OMONIYI KOLADE is founder and CEO of SeerBit, a payment solutions provider with tailored solutions for businesses.An expert on Africa’s financial services sector, particularly in payments technology, Omoniyi has provided advisory services to some of Africa’s largest banks and has introduced innovative digital products to Nigeria’s banking sector.
In this interview with BusinessDay’s ISAAC ANYAOGU, he speaks on why cash is still king in transactions around the African continent despite a plethora of payment solutions being developed by innovative companies and the limitations of the current digital payment systems on the African continent arguing that this situation has implications for Africa’s free trade pact.
Despite a plethora of digital platforms which aim to facilitate cross-border transactions, cash is still king in Africa, why is this so?
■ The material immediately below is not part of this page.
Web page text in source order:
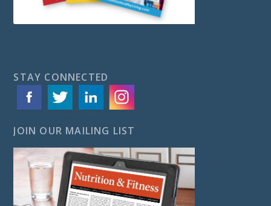
STAY CONNECTED
JOIN OUR MAILING LIST

Cash is still king for many reasons, including lack of trust for digital channels and unavailability of viable alternatives. However, there is an opportunity to solve these problems if innovators understand users who choose cash over digital channels and the underlying behaviours that drive this choice.
Simply building an app that allows people to make digital payments will not stop people from making payments with cash, you have to meet users where their needs are. For instance, people who do not trust digital banks will not move their funds to a digital bank simply because the bank claims to be trustworthy. However, understanding their other needs, such as credit services, and solving for those could influence their switch.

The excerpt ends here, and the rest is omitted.